IMPACT OF LAND-USE CHANGE ON CARBON BURIAL ON THE NORTHERN CALIFORNIA SHELF

During the past century, the flux of sediments and organic carbon from small mountainous watersheds to the continental margins has been greatly altered by human activities including timber harvesting and land clearance for agriculture. Numerous studies have examined the impacts of enhanced terrestrial erosion on soil productivity and water quality. Less is known, however, about the impacts of increased sediment delivery on processes in offshore marine environments. We investigated a 3.5 m long core from the continental shelf offshore from the Eel River in northern California to assess how a dramatic increase in sediment yield in one watershed has affected OC burial. The climate, steep terrain and geologic characteristics of the Eel watershed contribute toward a naturally high erosion rate. Human activities have substantially increased this rate during the past 50 years, however, contributing toward an order of magnitude increase in sediment accumulation rate and carbon burial on the shelf.
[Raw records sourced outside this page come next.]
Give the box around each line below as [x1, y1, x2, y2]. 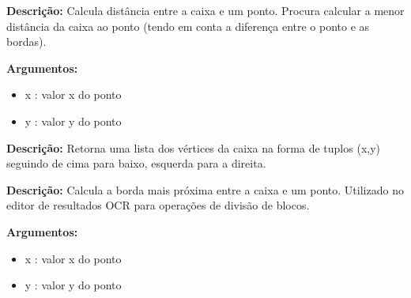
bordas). [6, 33, 47, 50]
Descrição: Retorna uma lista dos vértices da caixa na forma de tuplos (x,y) [6, 139, 380, 156]
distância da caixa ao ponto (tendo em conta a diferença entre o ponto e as [6, 17, 370, 34]
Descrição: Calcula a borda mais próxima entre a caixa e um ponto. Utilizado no [6, 181, 404, 198]
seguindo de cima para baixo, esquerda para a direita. [6, 155, 266, 172]
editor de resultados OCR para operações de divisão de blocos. [6, 197, 310, 213]
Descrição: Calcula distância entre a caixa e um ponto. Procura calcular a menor [6, 2, 405, 18]
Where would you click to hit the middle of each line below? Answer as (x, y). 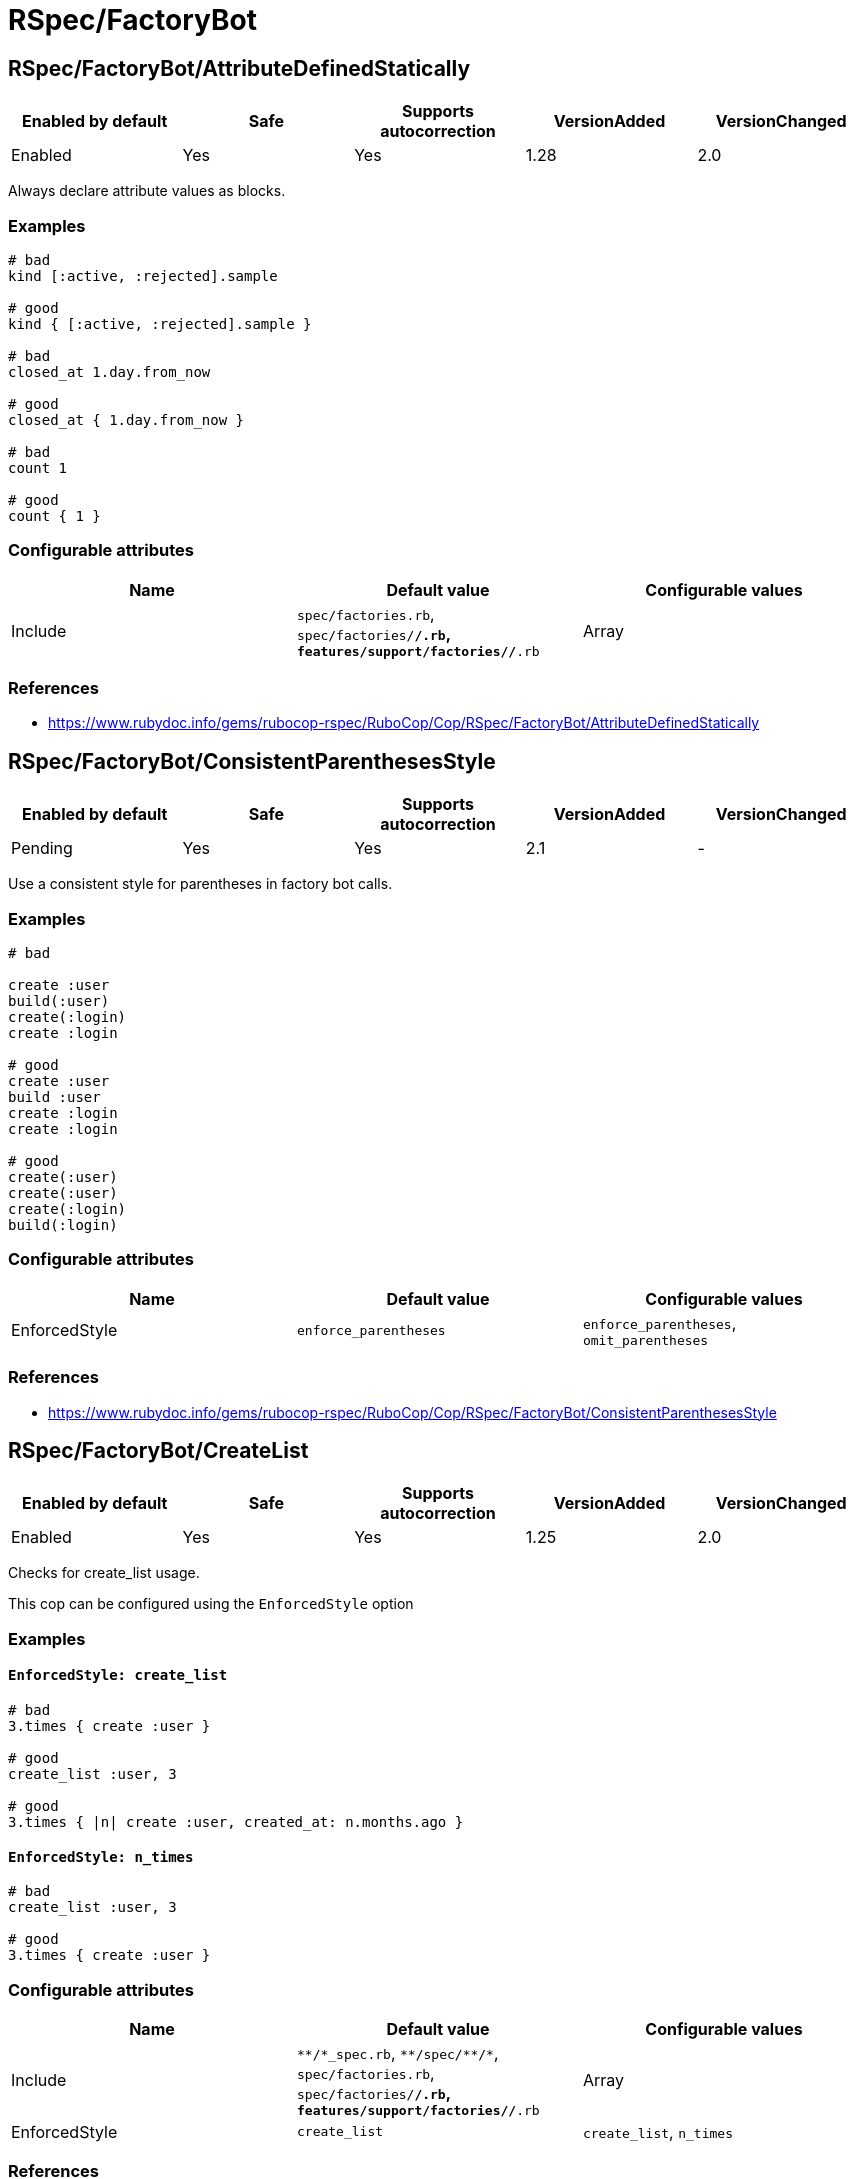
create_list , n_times (657, 2131)
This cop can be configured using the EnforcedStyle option (211, 1604)
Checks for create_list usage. (104, 1573)
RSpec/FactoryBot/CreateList (158, 1450)
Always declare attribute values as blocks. (147, 191)
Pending (42, 848)
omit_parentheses (645, 1340)
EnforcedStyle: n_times (101, 1856)
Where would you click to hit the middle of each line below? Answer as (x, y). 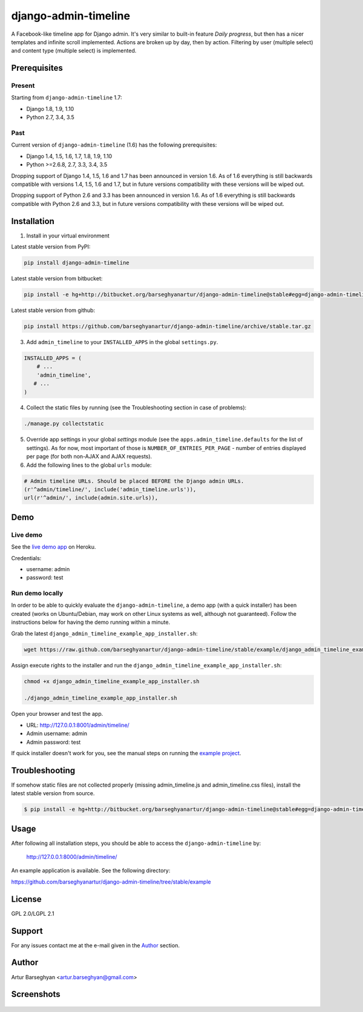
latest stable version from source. (53, 793)
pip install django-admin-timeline (77, 263)
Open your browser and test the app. (57, 714)
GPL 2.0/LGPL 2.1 (33, 913)
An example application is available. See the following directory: (91, 871)
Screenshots (36, 994)
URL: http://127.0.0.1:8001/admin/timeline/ (78, 725)
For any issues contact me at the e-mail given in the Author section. (95, 945)
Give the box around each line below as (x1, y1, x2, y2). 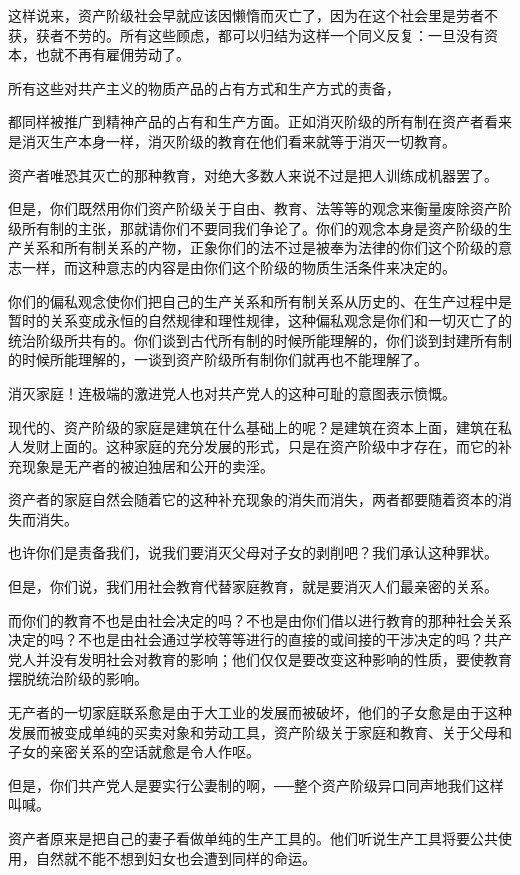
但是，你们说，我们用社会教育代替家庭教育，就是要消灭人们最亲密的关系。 (8, 576, 498, 597)
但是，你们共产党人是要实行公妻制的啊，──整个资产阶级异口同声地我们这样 (8, 774, 504, 795)
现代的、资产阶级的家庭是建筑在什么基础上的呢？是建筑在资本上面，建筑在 (8, 416, 498, 437)
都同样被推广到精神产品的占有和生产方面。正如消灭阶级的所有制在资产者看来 (8, 111, 512, 132)
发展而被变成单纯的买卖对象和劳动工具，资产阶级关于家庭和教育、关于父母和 (8, 721, 512, 742)
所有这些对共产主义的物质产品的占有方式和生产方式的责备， (8, 77, 400, 98)
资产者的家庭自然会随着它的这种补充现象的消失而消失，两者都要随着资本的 (8, 489, 498, 510)
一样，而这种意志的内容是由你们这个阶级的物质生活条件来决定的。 (21, 256, 456, 277)
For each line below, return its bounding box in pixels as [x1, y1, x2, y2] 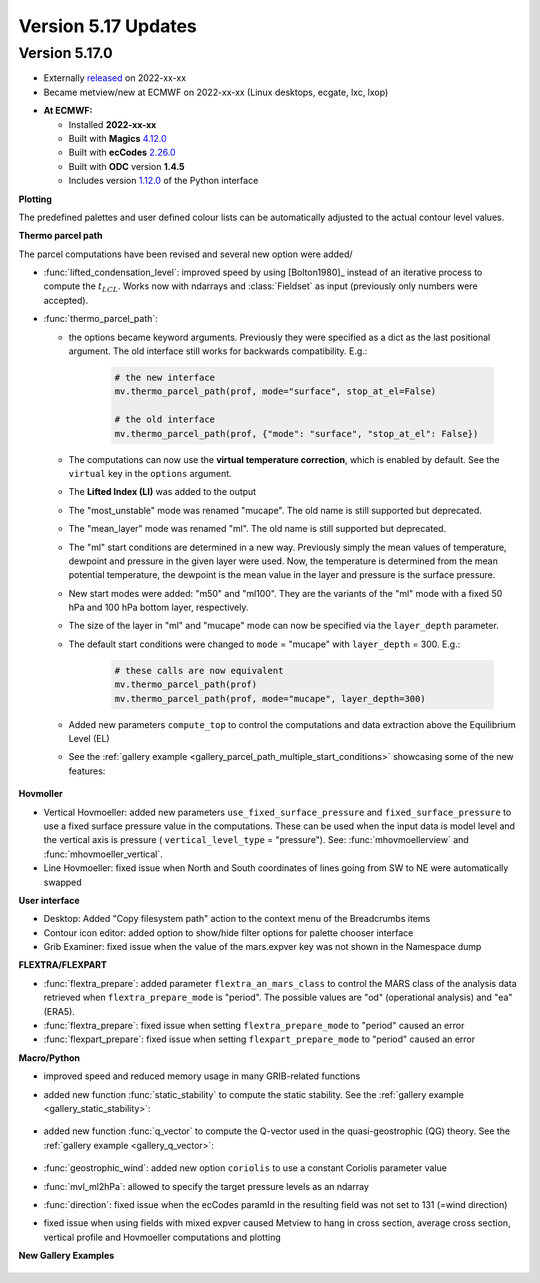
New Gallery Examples [18, 1250, 115, 1262]
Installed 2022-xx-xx [68, 118, 157, 130]
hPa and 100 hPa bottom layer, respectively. [68, 601, 249, 614]
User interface [18, 894, 80, 906]
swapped [43, 876, 82, 888]
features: [68, 765, 106, 777]
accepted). [43, 294, 89, 306]
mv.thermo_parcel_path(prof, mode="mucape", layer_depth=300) [114, 693, 426, 704]
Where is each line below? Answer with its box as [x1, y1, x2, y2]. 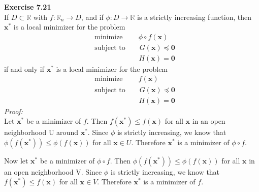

Organic carbon in various particle size fractions in the Eel system carries different signatures of land-use change. In the sand-sized fraction, discrete wood fragments deposited on the shelf between about 1000 and 1950 A.D. had average 14C ages of 400 years, reflecting long residence times in old-growth forests. Wood fragments deposited in the past 50 years, however, have post-modern 14C ages, signaling deforestation and contributions from much younger vegetation. OC bound to the clay-sized fraction on the shelf similarly reflects terrestrial processes. Kerogen carbon comprises about half of the clay-bound OC buried both before and after 1950. In this tectonically active setting, anthropogenic change has had no discernable impact on the survival of this ancient, recalcitrant carbon. The loading (OC/SA) of modern terrestrial and marine OC on the particles, however, shows the effects of the recent increase in sediment yield. A 30% reduction in OC/SA after 1950 reflects the shorter exposure times of particles in both soils and the surface mixed layer of the seabed.